16S rRNA sequencing of the V4 Region of gut microbiome was performed through Illumina MiSeq sequencing. Resulting data were demultiplexed, barcodes and primers removed.

Microbiome data analysis

Read pairs were merged samplewise using USERACH (v11.0.667) were we set—fastq_maxdiffs 10 because of long overlaps. Average depth per file was 33 k read pairs. Reads were filtered (-fastq_maxee 1.0) and unique sequences were determined. Sequences were then clusterd into OTUs (operating taxonimic units) at a similarity of 97% using the UPARSE-OTU algirithm and denoised to zOTUs (zero-radius OTUs) with unoise3 algorithm [ref] implemented in USEARCH. Files with a read depth smaller than 9000 mapped reads were discarded. All samples were then subsampled to a read depths of 9000. Alpha diversity and other metrics were calculated, genus and phylum were assigned with sintax algorithm70 implemented in USEARCH to the 16 s RDP Database (v.18).

Statistics

Boxplots are presented in the style of Tukey. P-values for comparison of two groups were calculated using unpaired two-tailed t-test. Data were tested for normality, variance and linearity (Supplemental Fig. 4) and thus, P-values for comparison of more than two groups were calculated using the parametric one-way ANOVA. In principal component analyses (PCA) Pillai-MANOVA was used as statistical test. The ellipse in PCA plots refers to three times the Euclidian distance. Pearson correlation (R) was used for linear regression fits, R2 and 95% confidence intervals are shown. Data for ARI were only used of those participants with > 80% complete symptom diary data (89 subjects for the analysis of year 1 and 66 subjects for the analysis of year 2–4). All statistical analyses were performed using R version 4.1.2.

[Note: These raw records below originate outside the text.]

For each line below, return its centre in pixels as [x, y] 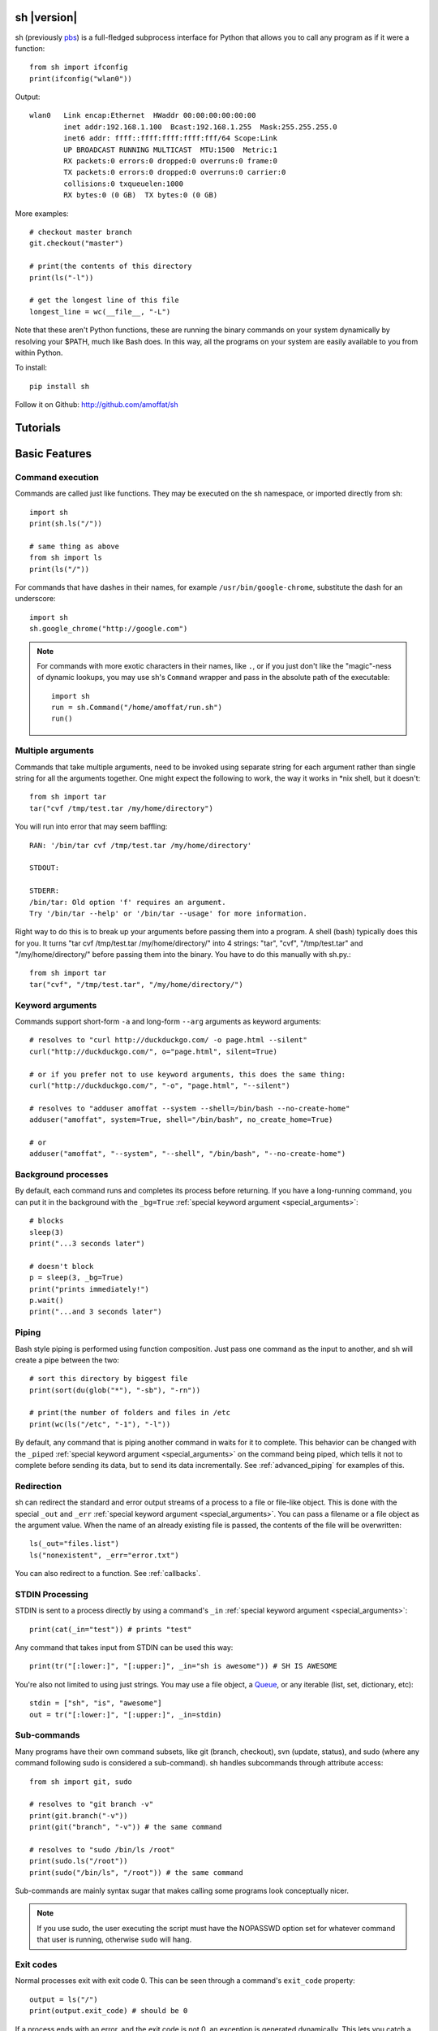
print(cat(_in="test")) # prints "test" [111, 1629]
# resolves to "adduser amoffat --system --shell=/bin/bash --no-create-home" [190, 1108]
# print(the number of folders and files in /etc [130, 1413]
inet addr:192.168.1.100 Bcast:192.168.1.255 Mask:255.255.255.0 [200, 127]
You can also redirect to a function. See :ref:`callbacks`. [108, 1574]
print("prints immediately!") [90, 1289]
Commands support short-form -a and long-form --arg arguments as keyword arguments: [168, 1022]
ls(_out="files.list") [75, 1544]
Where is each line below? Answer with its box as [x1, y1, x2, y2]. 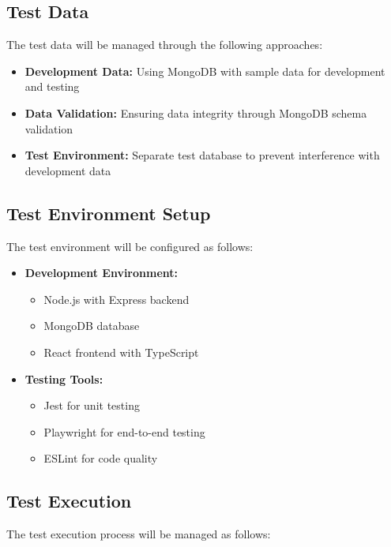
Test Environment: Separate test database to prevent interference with [24, 147, 380, 163]
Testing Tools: [24, 370, 103, 387]
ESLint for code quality [43, 450, 158, 466]
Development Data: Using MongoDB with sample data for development [24, 62, 385, 79]
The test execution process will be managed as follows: [6, 526, 271, 542]
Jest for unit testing [43, 397, 140, 414]
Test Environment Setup [6, 200, 211, 225]
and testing [24, 78, 80, 95]
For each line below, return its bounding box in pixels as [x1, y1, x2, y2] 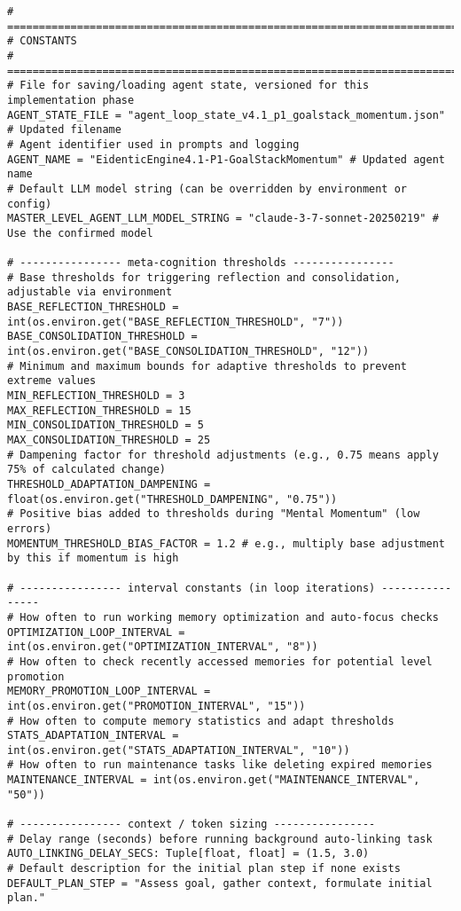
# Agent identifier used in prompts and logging [7, 137, 300, 151]
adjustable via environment [7, 286, 173, 299]
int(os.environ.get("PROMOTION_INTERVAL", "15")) [7, 699, 306, 712]
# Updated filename [7, 123, 121, 137]
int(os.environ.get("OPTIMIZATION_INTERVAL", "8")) [7, 640, 318, 654]
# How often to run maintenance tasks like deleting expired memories [7, 758, 433, 772]
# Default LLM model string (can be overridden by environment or [7, 182, 408, 195]
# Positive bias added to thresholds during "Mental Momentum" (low [7, 507, 420, 521]
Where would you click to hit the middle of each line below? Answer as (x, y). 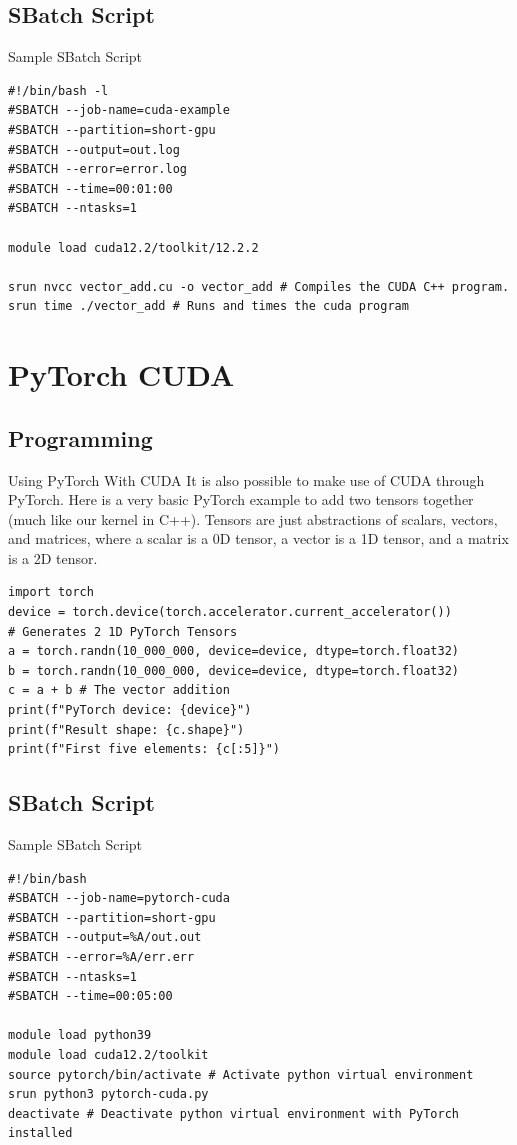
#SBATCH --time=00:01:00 (90, 188)
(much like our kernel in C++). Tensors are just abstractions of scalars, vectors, (253, 518)
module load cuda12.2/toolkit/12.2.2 (133, 247)
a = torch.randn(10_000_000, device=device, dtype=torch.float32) (234, 651)
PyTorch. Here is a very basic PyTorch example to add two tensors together (241, 499)
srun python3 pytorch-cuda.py (108, 1094)
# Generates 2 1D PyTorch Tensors (123, 631)
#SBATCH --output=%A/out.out (105, 937)
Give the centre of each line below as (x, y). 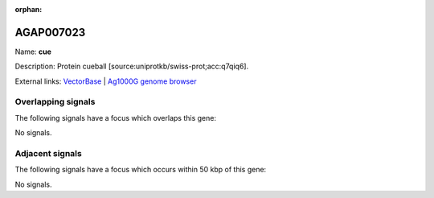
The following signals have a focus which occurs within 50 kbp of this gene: (141, 170)
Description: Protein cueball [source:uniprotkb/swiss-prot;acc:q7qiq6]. (132, 66)
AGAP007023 (50, 32)
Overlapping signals (55, 102)
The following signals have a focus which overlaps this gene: (116, 118)
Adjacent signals (48, 153)
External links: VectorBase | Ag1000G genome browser (106, 81)
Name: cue (33, 52)
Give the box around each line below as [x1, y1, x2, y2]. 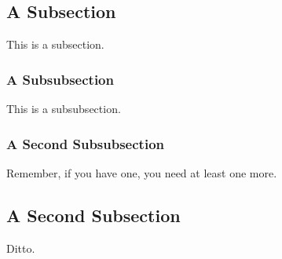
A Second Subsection [6, 202, 181, 227]
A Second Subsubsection [6, 133, 164, 153]
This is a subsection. [6, 36, 104, 53]
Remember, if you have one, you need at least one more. [6, 164, 277, 181]
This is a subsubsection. [6, 100, 121, 117]
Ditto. [6, 239, 35, 256]
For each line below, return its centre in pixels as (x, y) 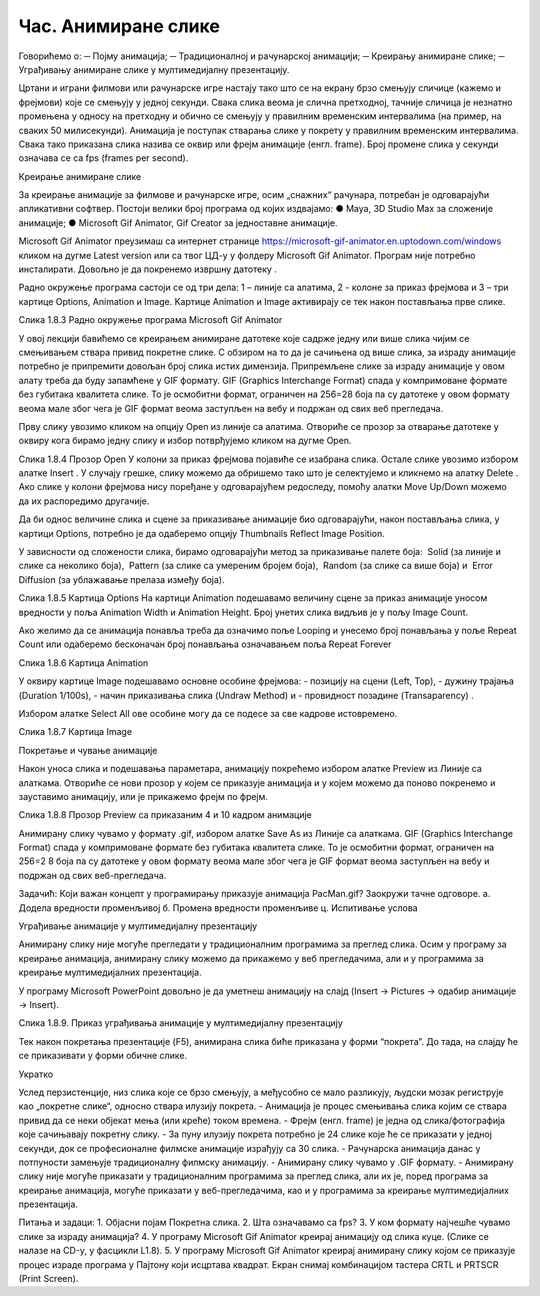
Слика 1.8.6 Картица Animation (83, 662)
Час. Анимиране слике (119, 26)
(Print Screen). (48, 1279)
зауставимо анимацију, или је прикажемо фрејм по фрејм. (143, 796)
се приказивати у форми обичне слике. (103, 1056)
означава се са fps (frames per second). (103, 158)
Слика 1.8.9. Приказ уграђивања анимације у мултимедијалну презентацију (181, 1023)
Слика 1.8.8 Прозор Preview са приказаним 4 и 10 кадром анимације (165, 815)
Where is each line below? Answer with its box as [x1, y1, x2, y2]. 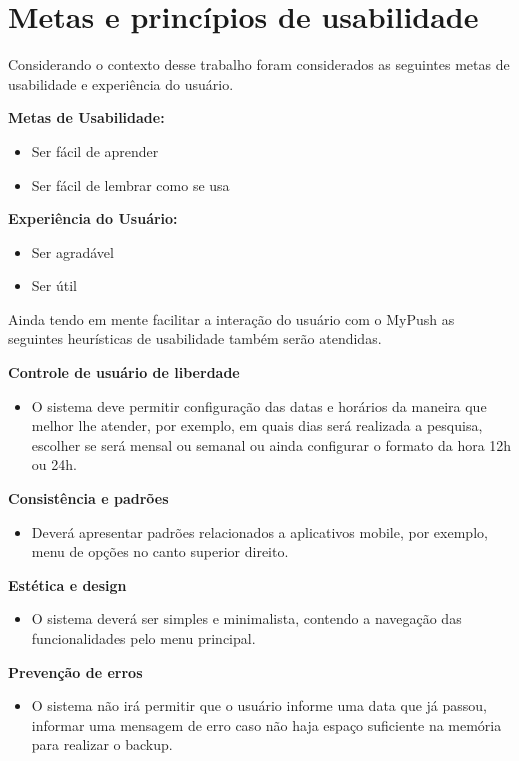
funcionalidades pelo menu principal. [31, 628, 256, 648]
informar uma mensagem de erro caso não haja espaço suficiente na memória [31, 714, 502, 735]
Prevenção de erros [8, 661, 143, 682]
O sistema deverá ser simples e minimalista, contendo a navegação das [31, 608, 462, 629]
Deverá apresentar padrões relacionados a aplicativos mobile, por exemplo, [31, 521, 488, 542]
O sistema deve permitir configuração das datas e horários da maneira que [31, 395, 487, 416]
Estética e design [8, 574, 127, 595]
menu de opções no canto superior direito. [31, 541, 289, 562]
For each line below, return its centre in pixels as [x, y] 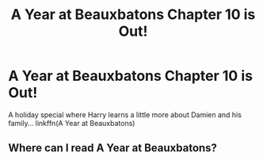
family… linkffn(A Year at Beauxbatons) [72, 123]
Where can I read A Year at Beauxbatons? [113, 148]
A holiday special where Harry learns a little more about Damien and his [125, 114]
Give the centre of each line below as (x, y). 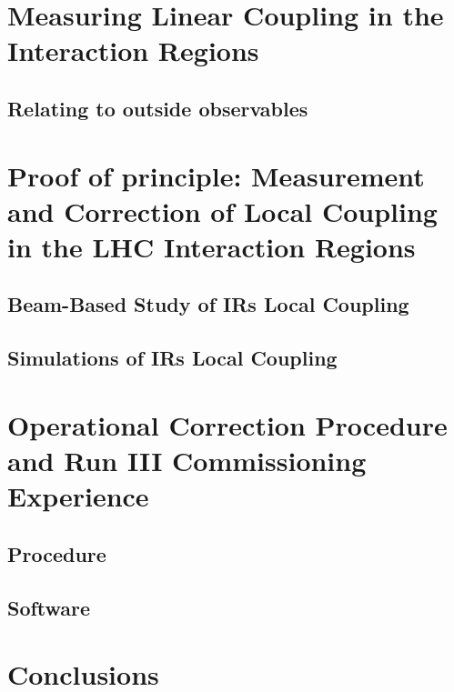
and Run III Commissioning (187, 461)
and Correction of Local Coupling (222, 211)
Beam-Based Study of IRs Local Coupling (208, 304)
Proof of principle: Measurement (216, 175)
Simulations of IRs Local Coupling (172, 358)
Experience (78, 496)
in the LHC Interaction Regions (212, 246)
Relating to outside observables (158, 108)
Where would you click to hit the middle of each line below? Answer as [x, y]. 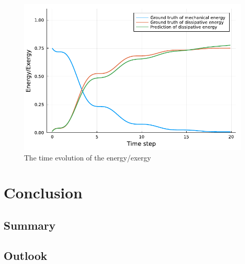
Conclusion [43, 192]
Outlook [26, 255]
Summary [30, 225]
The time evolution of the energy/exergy [88, 157]

Ethics approval and consent to participate

The study was approved by the Ethics Committees of the Martin-Luther-University Halle-Wittenberg (protocol code 2016-04 from 20 April 2016), Hannover Medical School (protocol code 6794 from 11 November 2014) and Ludwig-Maximilians-University Munich (protocol code 445-15 from 24 September 2015) and conducted in accordance with the ethical principles stated by the Declaration of Helsinki. Informed written consent was obtained from all participants or legal representatives.